- Born: 1902 Bucharest
- Died: 14 May, 1964 (aged 61–62) Brussels, Belgium

= Ida Sterno =

Jewish social worker

Ida Sterno (1902-1964) was a Jewish social worker well known for her work with the Comité de Défense des Juifs (CDJ) in World War II.

==Early life==
She was born in Bucharest, Romania in 1902. Sterno was Jewish. She immigrated to Belgium in 1914. She was a social worker for children during the Spanish Civil War.

==World War II work==
At the beginning of the war, Sterno was hired for a social work position in Charleroi, Belgium. However, she was fired soon after because of her Jewish identity.

Sterno was the head of the CDJ's children placement section. She met Andree Geulen in the CDJ. The two were responsible for protecting Jewish school children from the Nazis in Brussels, Belgium. They relocated Jewish children using complicated codes to hide their identities. Sterno and Geulen shared an illegal residence in Brussels, in which Sterno kept records of the children and their hosts hidden under a rug. Sterno did her work under the pseudonym Madamoiselle Jeanne.

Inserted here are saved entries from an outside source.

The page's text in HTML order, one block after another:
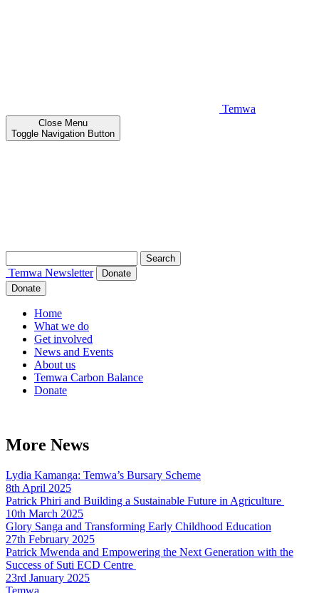
Temwa
Close Menu
Toggle Navigation Button
for:
Temwa Newsletter
Donate
Donate
Home
What we do
Get involved
News and Events
About us
Temwa Carbon Balance
Donate
More News
Lydia Kamanga: Temwa’s Bursary Scheme
8th April 2025
Patrick Phiri and Building a Sustainable Future in Agriculture
10th March 2025
Glory Sanga and Transforming Early Childhood Education
27th February 2025
Patrick Mwenda and Empowering the Next Generation with the
Success of Suti ECD Centre
23rd January 2025
Temwa
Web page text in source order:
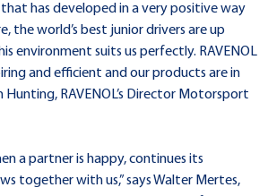
that has developed in a very positive way
the world’s best junior drivers are up
environment suits us perfectly. RAVENOL
and efficient and our products are in
Hunting, RAVENOL’s Director Motorsport
a partner is happy, continues its
together with us,” says Walter Mertes,
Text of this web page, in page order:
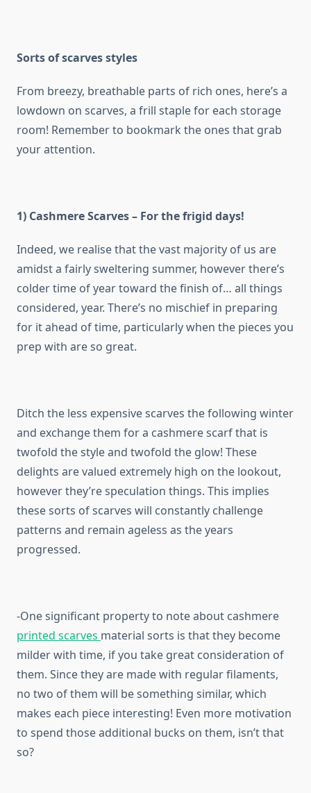
Sorts of scarves styles
From breezy, breathable parts of rich ones, here’s a
lowdown on scarves, a frill staple for each storage
room! Remember to bookmark the ones that grab
your attention.
1) Cashmere Scarves – For the frigid days!
Indeed, we realise that the vast majority of us are
amidst a fairly sweltering summer, however there’s
colder time of year toward the finish of… all things
considered, year. There’s no mischief in preparing
for it ahead of time, particularly when the pieces you
prep with are so great.
Ditch the less expensive scarves the following winter
and exchange them for a cashmere scarf that is
twofold the style and twofold the glow! These
delights are valued extremely high on the lookout,
however they’re speculation things. This implies
these sorts of scarves will constantly challenge
patterns and remain ageless as the years
progressed.
-One significant property to note about cashmere
printed scarves material sorts is that they become
milder with time, if you take great consideration of
them. Since they are made with regular filaments,
no two of them will be something similar, which
makes each piece interesting! Even more motivation
to spend those additional bucks on them, isn’t that
so?
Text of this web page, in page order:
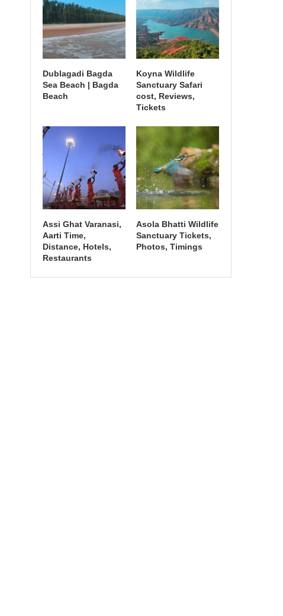
Dublagadi Bagda
Sea Beach | Bagda
Beach
Koyna Wildlife
Sanctuary Safari
cost, Reviews,
Tickets
Assi Ghat Varanasi,
Aarti Time,
Distance, Hotels,
Restaurants
Asola Bhatti Wildlife
Sanctuary Tickets,
Photos, Timings
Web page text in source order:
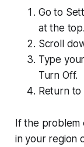
Go to
at the top.
Scroll
Type
Turn Off.
Return to
If the problem
in your region
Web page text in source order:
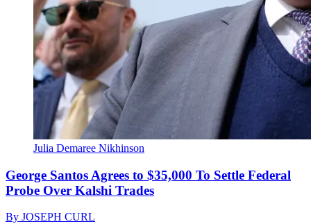
Julia Demaree Nikhinson
George Santos Agrees to $35,000 To Settle Federal
Probe Over Kalshi Trades
By JOSEPH CURL
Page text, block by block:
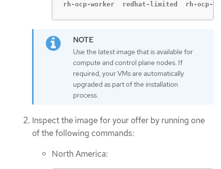
rh-ocp-worker  redhat-limited  rh-ocp-
Use the latest image that is available for
compute and control plane nodes. If
required, your VMs are automatically
upgraded as part of the installation
process.
Inspect the image for your offer by running one
of the following commands:
North America:
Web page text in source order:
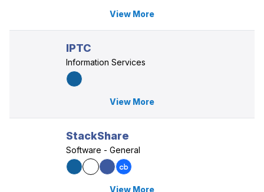
View More
IPTC
Information Services
View More
StackShare
Software - General
View More
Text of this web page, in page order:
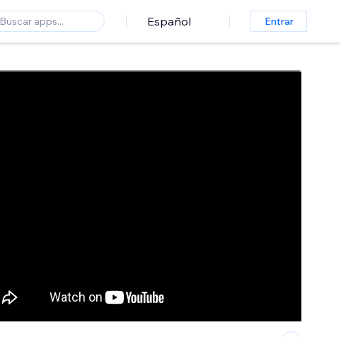
Español Entrar
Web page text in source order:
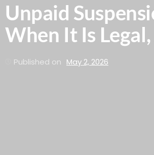
Unpaid
When It Is
Published on May 2, 2026
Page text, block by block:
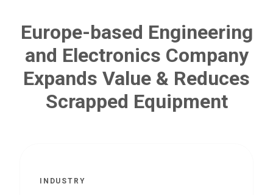
Europe-based Engineering
and Electronics Company
Expands Value & Reduces
Scrapped Equipment
INDUSTRY
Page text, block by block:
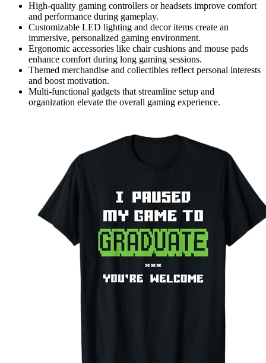
High-quality gaming controllers or headsets improve comfort
and performance during gameplay.
Customizable LED lighting and decor items create an
immersive, personalized gaming environment.
Ergonomic accessories like chair cushions and mouse pads
enhance comfort during long gaming sessions.
Themed merchandise and collectibles reflect personal interests
and boost motivation.
Multi-functional gadgets that streamline setup and
organization elevate the overall gaming experience.
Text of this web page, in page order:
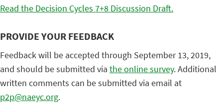
Read the Decision Cycles 7+8 Discussion Draft.
PROVIDE YOUR FEEDBACK
Feedback will be accepted through September 13, 2019,
and should be submitted via the online survey. Additional
written comments can be submitted via email at
p2p@naeyc.org.
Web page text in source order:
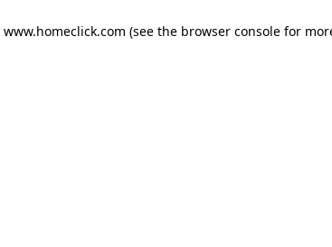
www.homeclick.com (see the browser consolefor
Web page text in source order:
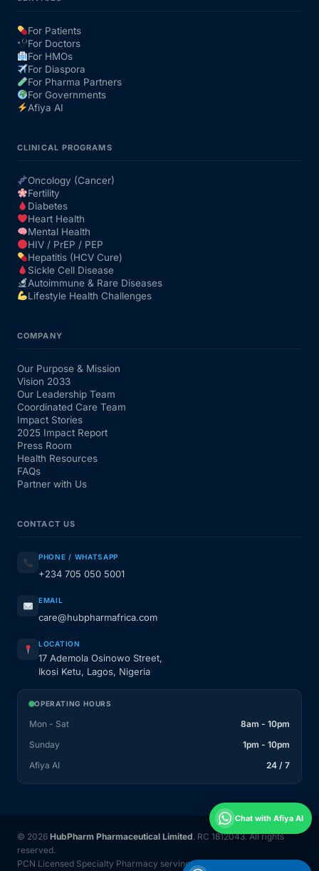
For Patients
For Doctors
For HMOs
For Diaspora
For Pharma Partners
For Governments
Afiya AI
CLINICAL PROGRAMS
Oncology (Cancer)
Fertility
Diabetes
Heart Health
Mental Health
HIV / PrEP / PEP
Hepatitis (HCV Cure)
Sickle Cell Disease
Autoimmune & Rare Diseases
Lifestyle Health Challenges
COMPANY
Our Purpose & Mission
Vision 2033
Our Leadership Team
Coordinated Care Team
Impact Stories
2025 Impact Report
Press Room
Health Resources
FAQs
Partner with Us
CONTACT US
PHONE / WHATSAPP
+234 705 050 5001
EMAIL
care@hubpharmafrica.com
LOCATION
17 Ademola Osinowo Street,
Ikosi Ketu, Lagos, Nigeria
OPERATING HOURS
Mon - Sat
8am - 10pm
Sunday
1pm - 10pm
Afiya AI
24 / 7
© 2026 HubPharm Pharmaceutical Limited. RC 1812043. All rights
reserved.
PCN Licensed Specialty Pharmacy serving Nigeria and 31 countries
Chat with Afiya AI
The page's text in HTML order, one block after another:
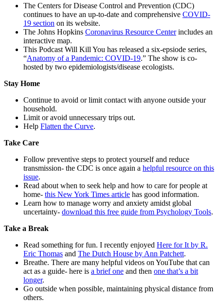
The Centers for Disease Control and Prevention (CDC)
continues to have an up-to-date and comprehensive COVID-
19 section on its website.
The Johns Hopkins Coronavirus Resource Centerincludes an
interactive map.
This Podcast Will Kill You has released a six-epsiode series,
“Anatomy of a Pandemic: COVID-19.” The show is co-
hosted by two epidemiologists/disease ecologists.
Stay Home
Continue to avoid or limit contact with anyone outside your
household.
Limit or avoid unnecessary trips out.
Help Flatten the Curve.
Take Care
Follow preventive steps to protect yourself and reduce
transmission- the CDC is once again a helpful resource on this
issue.
Read about when to seek help and how to care for people at
home- this New York Times article has good information.
Learn how to manage worry and anxiety amidst global
uncertainty- download this free guide from Psychology Tools.
Take a Break
Read something for fun. I recently enjoyed Here for It by R.
Eric Thomas and The Dutch House by Ann Patchett.
Breathe. There are many helpful videos on YouTube that can
act as a guide- here is a brief one and then one that’s a bit
longer.
Go outside when possible, maintaining physical distance from
others.
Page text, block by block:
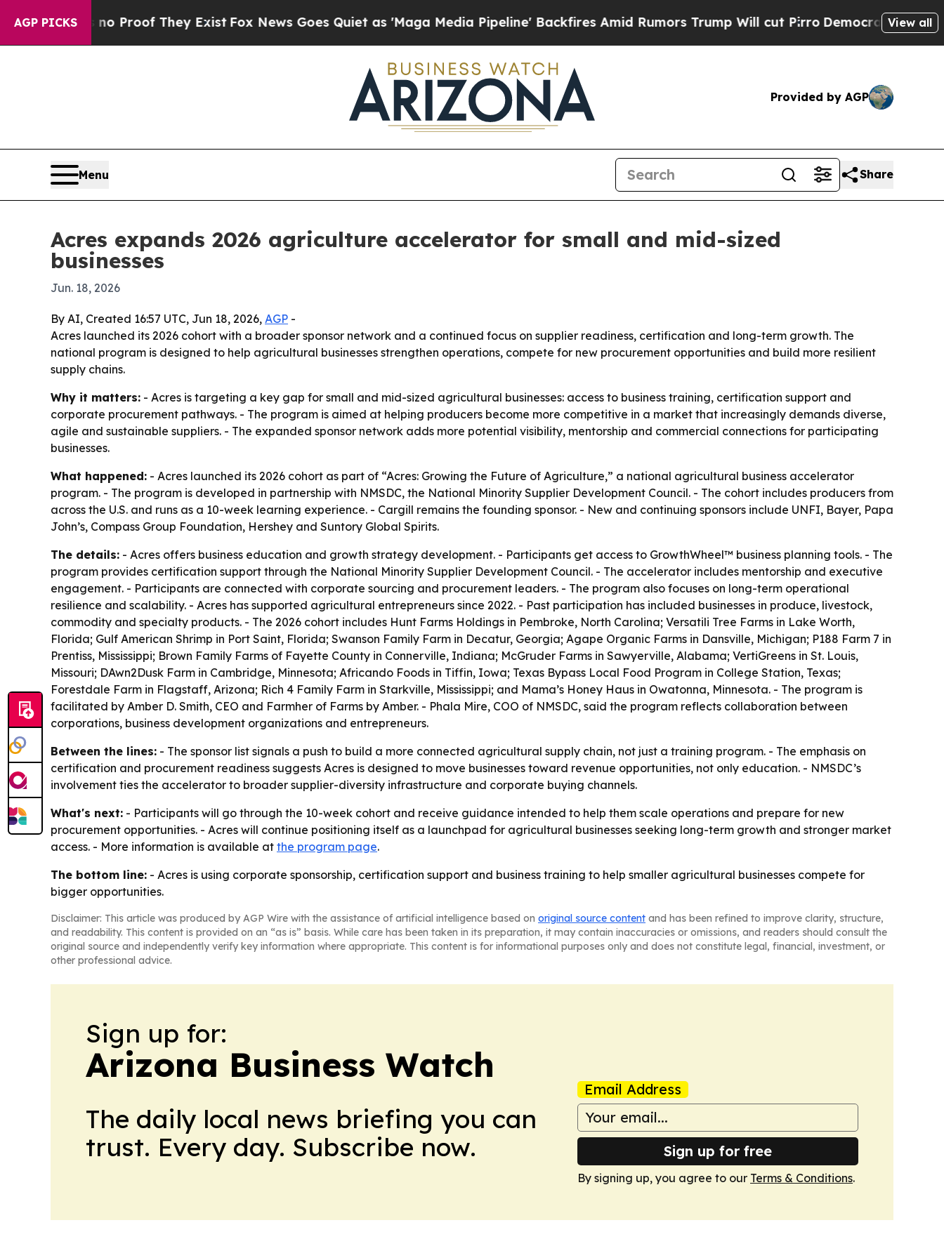
AGP PICKS
Offers no Proof They ExistFox News Goes Quiet as 'Maga Media Pipeline' Backfires Amid Rumors Trump Will cut PirroDemocratic Socialists of
View all
Provided by AGP
Menu Share
Acres expands 2026 agriculture accelerator for small and mid-sized
businesses
Jun. 18, 2026
By AI, Created 16:57 UTC, Jun 18, 2026, AGP -
Acres launched its 2026 cohort with a broader sponsor network and a continued focus on supplier readiness, certification and long-term growth. The
national program is designed to help agricultural businesses strengthen operations, compete for new procurement opportunities and build more resilient
supply chains.
Why it matters: - Acres is targeting a key gap for small and mid-sized agricultural businesses: access to business training, certification support and
corporate procurement pathways. - The program is aimed at helping producers become more competitive in a market that increasingly demands diverse,
agile and sustainable suppliers. - The expanded sponsor network adds more potential visibility, mentorship and commercial connections for participating
businesses.
What happened: - Acres launched its 2026 cohort as part of “Acres: Growing the Future of Agriculture,” a national agricultural business accelerator
program. - The program is developed in partnership with NMSDC, the National Minority Supplier Development Council. - The cohort includes producers from
across the U.S. and runs as a 10-week learning experience. - Cargill remains the founding sponsor. - New and continuing sponsors include UNFI, Bayer, Papa
John’s, Compass Group Foundation, Hershey and Suntory Global Spirits.
The details: - Acres offers business education and growth strategy development. - Participants get access to GrowthWheel™ business planning tools. - The
program provides certification support through the National Minority Supplier Development Council. - The accelerator includes mentorship and executive
engagement. - Participants are connected with corporate sourcing and procurement leaders. - The program also focuses on long-term operational
resilience and scalability. - Acres has supported agricultural entrepreneurs since 2022. - Past participation has included businesses in produce, livestock,
commodity and specialty products. - The 2026 cohort includes Hunt Farms Holdings in Pembroke, North Carolina; Versatili Tree Farms in Lake Worth,
Florida; Gulf American Shrimp in Port Saint, Florida; Swanson Family Farm in Decatur, Georgia; Agape Organic Farms in Dansville, Michigan; P188 Farm 7 in
Prentiss, Mississippi; Brown Family Farms of Fayette County in Connerville, Indiana; McGruder Farms in Sawyerville, Alabama; VertiGreens in St. Louis,
Missouri; DAwn2Dusk Farm in Cambridge, Minnesota; Africando Foods in Tiffin, Iowa; Texas Bypass Local Food Program in College Station, Texas;
Forestdale Farm in Flagstaff, Arizona; Rich 4 Family Farm in Starkville, Mississippi; and Mama’s Honey Haus in Owatonna, Minnesota. - The program is
facilitated by Amber D. Smith, CEO and Farmher of Farms by Amber. - Phala Mire, COO of NMSDC, said the program reflects collaboration between
corporations, business development organizations and entrepreneurs.
Between the lines: - The sponsor list signals a push to build a more connected agricultural supply chain, not just a training program. - The emphasis on
certification and procurement readiness suggests Acres is designed to move businesses toward revenue opportunities, not only education. - NMSDC’s
involvement ties the accelerator to broader supplier-diversity infrastructure and corporate buying channels.
What's next: - Participants will go through the 10-week cohort and receive guidance intended to help them scale operations and prepare for new
procurement opportunities. - Acres will continue positioning itself as a launchpad for agricultural businesses seeking long-term growth and stronger market
access. - More information is available at the program page.
The bottom line: - Acres is using corporate sponsorship, certification support and business training to help smaller agricultural businesses compete for
bigger opportunities.
Disclaimer: This article was produced by AGP Wire with the assistance of artificial intelligence based on original source content and has been refined to improve clarity, structure,
and readability. This content is provided on an “as is” basis. While care has been taken in its preparation, it may contain inaccuracies or omissions, and readers should consult the
original source and independently verify key information where appropriate. This content is for informational purposes only and does not constitute legal, financial, investment, or
other professional advice.
Sign up for:
Arizona Business Watch
The daily local news briefing you can
trust. Every day. Subscribe now.
Email Address
Sign up for free
By signing up, you agree to our Terms & Conditions.
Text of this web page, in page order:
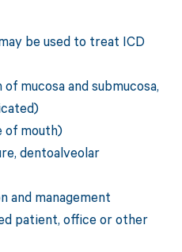
be used to treat ICD
mucosa and submucosa,
of mouth)
dentoalveolar
and management
patient, office or other
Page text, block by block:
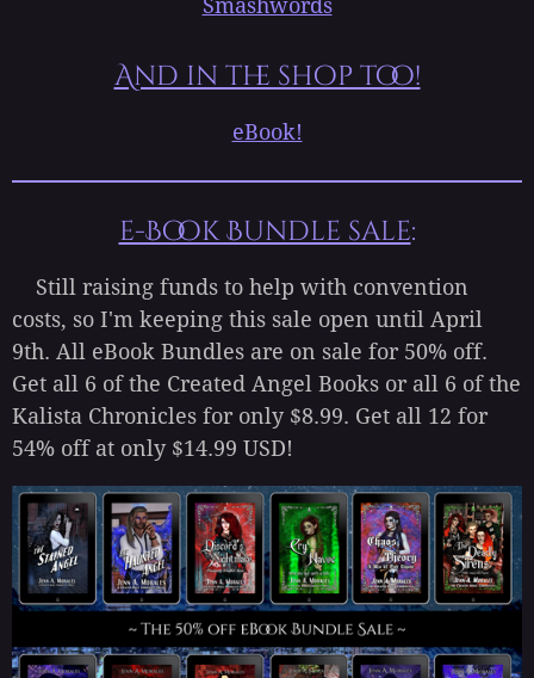
Smashwords
And in the shop too!
eBook!
e-Book Bundle sale:
Still raising funds to help with convention
costs, so I'm keeping this sale open until April
9th. All eBook Bundles are on sale for 50% off.
Get all 6 of the Created Angel Books or all 6 of the
Kalista Chronicles for only $8.99. Get all 12 for
54% off at only $14.99 USD!
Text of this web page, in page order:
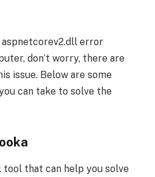
error
don’t worry, there are
issue. Below are some
can take to solve the
tool that can help you solve
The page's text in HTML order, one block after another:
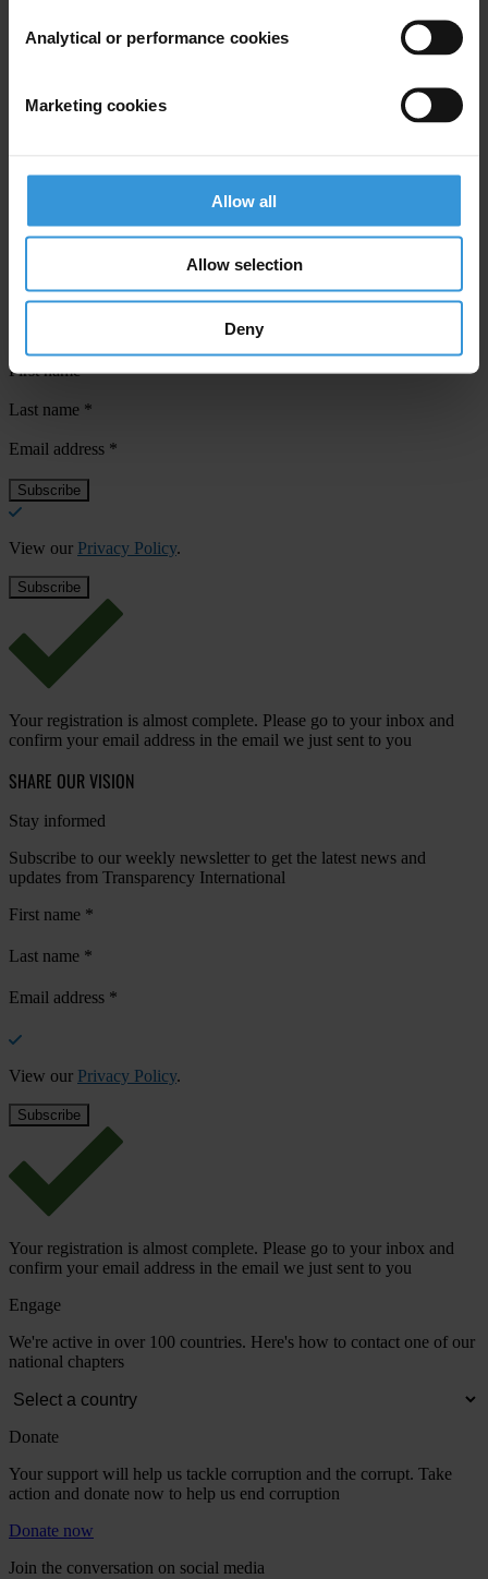
Analytical or performance cookies
Marketing cookies
Allow all
Allow selection
Deny
Sarah Tyler,
Transparency International
Fax: +49-30-3470 3912
press@transparency.org
Subscribe to our weekly newsletter
First name*
Last name *
Email address *
View our Privacy Policy.
Your registration is almost complete. Please go to your inbox and
confirm your email address in the email we just sent to you
SHARE OUR VISION
Stay informed
Subscribe to our weekly newsletter to get the latest news and
updates from Transparency International
First name *
Last name *
Email address *
View our Privacy Policy.
Your registration is almost complete. Please go to your inbox and
confirm your email address in the email we just sent to you
Engage
We're active in over 100 countries. Here's how to contact one of our
national chapters
Donate
Your support will help us tackle corruption and the corrupt. Take
action and donate now to help us end corruption
Donate now
Join the conversation on social media

Ida was arrested by the Gestapo in May 1944 and imprisoned in Malines. She was tortured for months, but she never revealed the names of the relocated children. Sterno was finally freed when the Allies liberated Belgium in September 1944, but the months of torture left her health compromised.

==Post-war life and death==
Both Sterno and Geulen reconnected through the years with many of the children they had rescued.

She died at the age of 62 on 14 May 1964 in Brussels, Belgium, of a heart attack.